Your objective = Character for character, transcribe the entries below, minus the images.

(Records from a dataset)
⁂
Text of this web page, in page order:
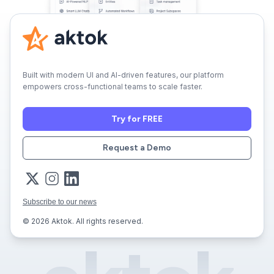
Built with modern UI and AI-driven features, our platform
empowers cross-functional teams to scale faster.
Try for FREE
Request a Demo
Subscribe to our news
© 2026 Aktok. All rights reserved.
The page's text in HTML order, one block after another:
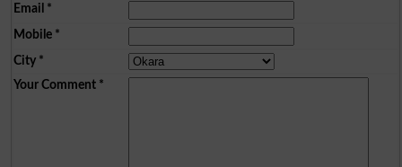
Email *
Mobile*
City*
Your Comment*
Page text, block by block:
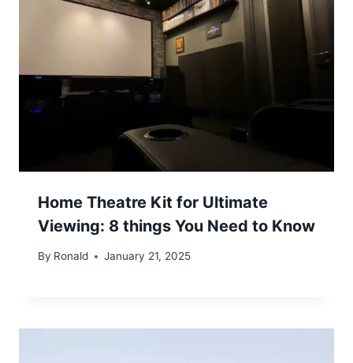
Home Theatre Kit for Ultimate
Viewing: 8 things You Need to Know
By Ronald January 21, 2025
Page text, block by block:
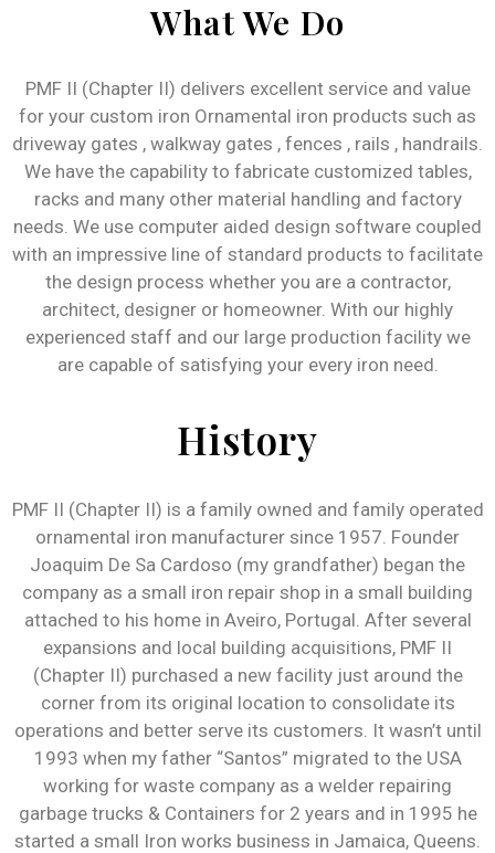
What We Do
PMF II (Chapter II) delivers excellent service and value
for your custom iron Ornamental iron products such as
driveway gates , walkway gates , fences , rails , handrails.
We have the capability to fabricate customized tables,
racks and many other material handling and factory
needs. We use computer aided design software coupled
with an impressive line of standard products to facilitate
the design process whether you are a contractor,
architect, designer or homeowner. With our highly
experienced staff and our large production facility we
are capable of satisfying your every iron need.
History
PMF II (Chapter II) is a family owned and family operated
ornamental iron manufacturer since 1957. Founder
Joaquim De Sa Cardoso (my grandfather) began the
company as a small iron repair shop in a small building
attached to his home in Aveiro, Portugal. After several
expansions and local building acquisitions, PMF II
(Chapter II) purchased a new facility just around the
corner from its original location to consolidate its
operations and better serve its customers. It wasn’t until
1993 when my father “Santos” migrated to the USA
working for waste company as a welder repairing
garbage trucks & Containers for 2 years and in 1995 he
started a small Iron works business in Jamaica, Queens.
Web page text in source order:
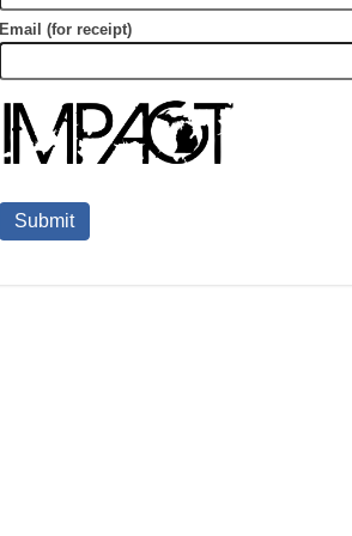
Email (for receipt)
Submit
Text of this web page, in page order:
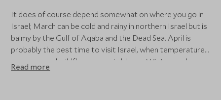
It does of course depend somewhat on where you go in
Israel; March can be cold and rainy in northern Israel but is
balmy by the Gulf of Aqaba and the Dead Sea. April is
probably the best time to visit Israel, when temperatures
are warm and wildflowers are in bloom. Winter can be
cold and rainy in some areas. Each of our Israel itineraries
Read more
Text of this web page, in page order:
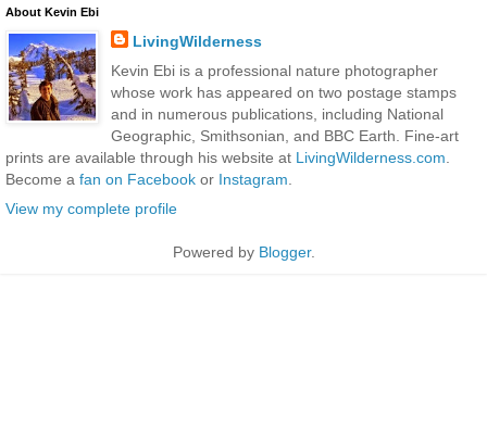
About Kevin Ebi
LivingWilderness
Kevin Ebi is a professional nature photographer
whose work has appeared on two postage stamps
and in numerous publications, including National
Geographic, Smithsonian, and BBC Earth. Fine-art
prints are available through his website at LivingWilderness.com
Become a fan on Facebook or Instagram
View my complete profile
Powered by Blogger.
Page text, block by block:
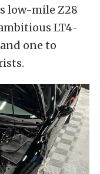
low-mile Z28
LT4-
one to
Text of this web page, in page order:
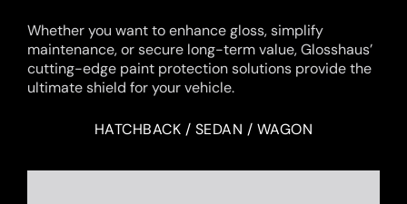
Whether you want to enhance gloss, simplify
maintenance, or secure long-term value, Glosshaus’
cutting-edge paint protection solutions provide the
ultimate shield for your vehicle.
HATCHBACK / SEDAN / WAGON
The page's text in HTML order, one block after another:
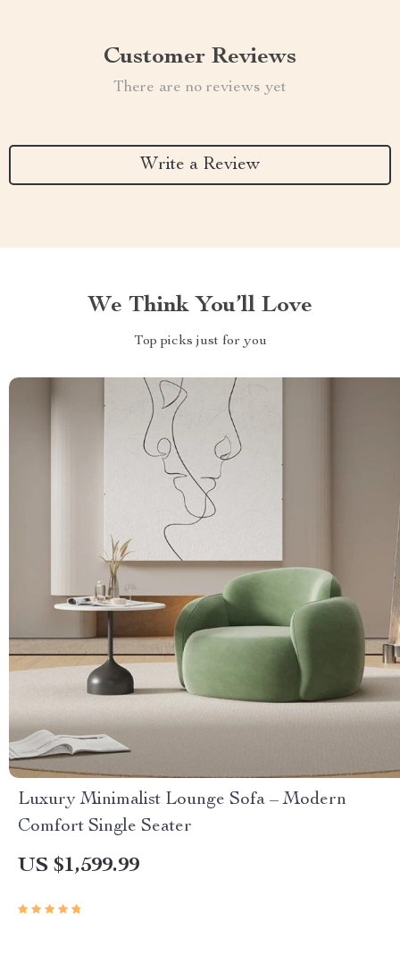
Customer Reviews
There are no reviews yet
Write a Review
We Think You’ll Love
Top picks just for you
Luxury Minimalist Lounge Sofa – Modern
Comfort Single Seater
US $1,599.99
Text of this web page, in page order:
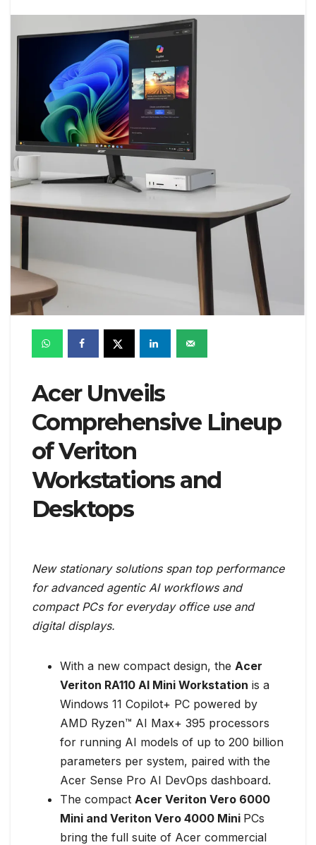
Acer Unveils
Comprehensive Lineup
of Veriton
Workstations and
Desktops
New stationary solutions span top performance
for advanced agentic AI workflows and
compact PCs for everyday office use and
digital displays.
With a new compact design, the Acer
Veriton RA110 AI Mini Workstation is a
Windows 11 Copilot+ PC powered by
AMD Ryzen™ AI Max+ 395 processors
for running AI models of up to 200 billion
parameters per system, paired with the
Acer Sense Pro AI DevOps dashboard.
The compact Acer Veriton Vero 6000
Mini and Veriton Vero 4000 Mini PCs
bring the full suite of Acer commercial
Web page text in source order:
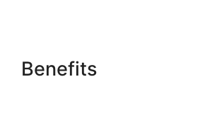
Benefits
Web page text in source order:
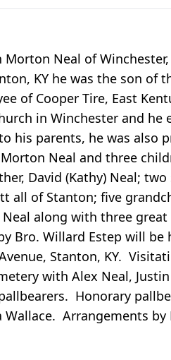
Neal of
KY he was the son of
of Cooper Tire, East
in Winchester and
parents, he was also
Neal and three
David (Kathy) Neal;
all of Stanton; five
Neal along with three
Bro. Willard Estep will be
Stanton, KY.
with Alex Neal,
Honorary
Wallace. Arrangements
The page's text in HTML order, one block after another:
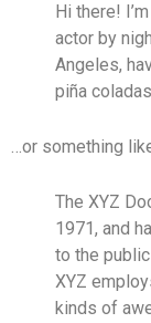
Hi there!
actor by
Angeles,
piña
…or something
The XYZ
1971, and
to the
XYZ
kinds of
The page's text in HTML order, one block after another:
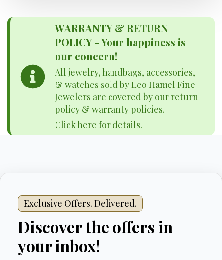
WARRANTY & RETURN
POLICY - Your happiness is
our concern!
All jewelry, handbags, accessories,
& watches sold by Leo Hamel Fine
Jewelers are covered by our return
policy & warranty policies.
Click here for details.
Exclusive Offers. Delivered.
Discover the offers in
your inbox!
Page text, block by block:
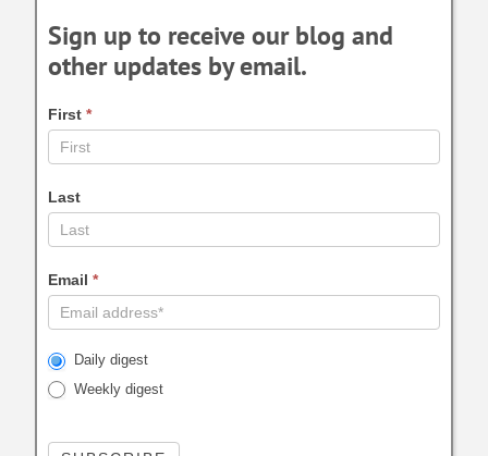
Sign up to receive our blog and
other updates by email.
First*
Last
Email*
Daily digest
Weekly digest
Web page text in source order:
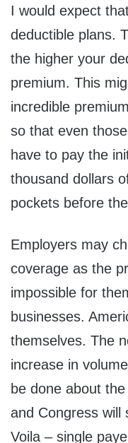
I would expect
deductible plans.
the higher your
premium. This
incredible
so that even
have to pay the
thousand dollars
pockets before
Employers may
coverage as the
impossible for
businesses.
themselves. The
increase in
be done about
and Congress will
Voila – single
⁂
Answer space =
Text of this web page, in page order:
Built with modern UI and AI-driven features, our platform
empowers cross-functional teams to scale faster.
Try for FREE
Request a Demo
Subscribe to our news
© 2026 Aktok. All rights reserved.
The page's text in HTML order, one block after another:
Email *
Mobile*
City*
Your Comment*
Page text, block by block:
Home Theatre Kit for Ultimate
Viewing: 8 things You Need to Know
By Ronald January 21, 2025
Page text, block by block:
What We Do
PMF II (Chapter II) delivers excellent service and value
for your custom iron Ornamental iron products such as
driveway gates , walkway gates , fences , rails , handrails.
We have the capability to fabricate customized tables,
racks and many other material handling and factory
needs. We use computer aided design software coupled
with an impressive line of standard products to facilitate
the design process whether you are a contractor,
architect, designer or homeowner. With our highly
experienced staff and our large production facility we
are capable of satisfying your every iron need.
History
PMF II (Chapter II) is a family owned and family operated
ornamental iron manufacturer since 1957. Founder
Joaquim De Sa Cardoso (my grandfather) began the
company as a small iron repair shop in a small building
attached to his home in Aveiro, Portugal. After several
expansions and local building acquisitions, PMF II
(Chapter II) purchased a new facility just around the
corner from its original location to consolidate its
operations and better serve its customers. It wasn’t until
1993 when my father “Santos” migrated to the USA
working for waste company as a welder repairing
garbage trucks & Containers for 2 years and in 1995 he
started a small Iron works business in Jamaica, Queens.
Web page text in source order:
Email (for receipt)
Submit
Text of this web page, in page order:
It does of course depend somewhat on where you go in
Israel; March can be cold and rainy in northern Israel but is
balmy by the Gulf of Aqaba and the Dead Sea. April is
probably the best time to visit Israel, when temperatures
are warm and wildflowers are in bloom. Winter can be
cold and rainy in some areas. Each of our Israel itineraries
Read more
Text of this web page, in page order:
About Kevin Ebi
LivingWilderness
Kevin Ebi is a professional nature photographer
whose work has appeared on two postage stamps
and in numerous publications, including National
Geographic, Smithsonian, and BBC Earth. Fine-art
prints are available through his website at LivingWilderness.com
Become a fan on Facebook or Instagram
View my complete profile
Powered by Blogger.
Page text, block by block:
low-mile Z28
LT4-
one to
Text of this web page, in page order:
Whether you want to enhance gloss, simplify
maintenance, or secure long-term value, Glosshaus’
cutting-edge paint protection solutions provide the
ultimate shield for your vehicle.
HATCHBACK / SEDAN / WAGON
The page's text in HTML order, one block after another:
Customer Reviews
There are no reviews yet
Write a Review
We Think You’ll Love
Top picks just for you
Luxury Minimalist Lounge Sofa – Modern
Comfort Single Seater
US $1,599.99
Text of this web page, in page order:
Acer Unveils
Comprehensive Lineup
of Veriton
Workstations and
Desktops
New stationary solutions span top performance
for advanced agentic AI workflows and
compact PCs for everyday office use and
digital displays.
With a new compact design, the Acer
Veriton RA110 AI Mini Workstation is a
Windows 11 Copilot+ PC powered by
AMD Ryzen™ AI Max+ 395 processors
for running AI models of up to 200 billion
parameters per system, paired with the
Acer Sense Pro AI DevOps dashboard.
The compact Acer Veriton Vero 6000
Mini and Veriton Vero 4000 Mini PCs
bring the full suite of Acer commercial
Web page text in source order:
Benefits
Web page text in source order:
Neal of
KY he was the son of
of Cooper Tire, East
in Winchester and
parents, he was also
Neal and three
David (Kathy) Neal;
all of Stanton; five
Neal along with three
Bro. Willard Estep will be
Stanton, KY.
with Alex Neal,
Honorary
Wallace. Arrangements
The page's text in HTML order, one block after another:
Hi there!
actor by
Angeles,
piña
…or something
The XYZ
1971, and
to the
XYZ
kinds of
The page's text in HTML order, one block after another:
WARRANTY & RETURN
POLICY - Your happiness is
our concern!
All jewelry, handbags, accessories,
& watches sold by Leo Hamel Fine
Jewelers are covered by our return
policy & warranty policies.
Click here for details.
Exclusive Offers. Delivered.
Discover the offers in
your inbox!
Page text, block by block:
Sign up to receive our blog and
other updates by email.
First*
Last
Email*
Daily digest
Weekly digest
Web page text in source order:
I would expect
deductible plans.
the higher your
premium. This
incredible
so that even
have to pay the
thousand dollars
pockets before
Employers may
coverage as the
impossible for
businesses.
themselves. The
increase in
be done about
and Congress will
Voila – single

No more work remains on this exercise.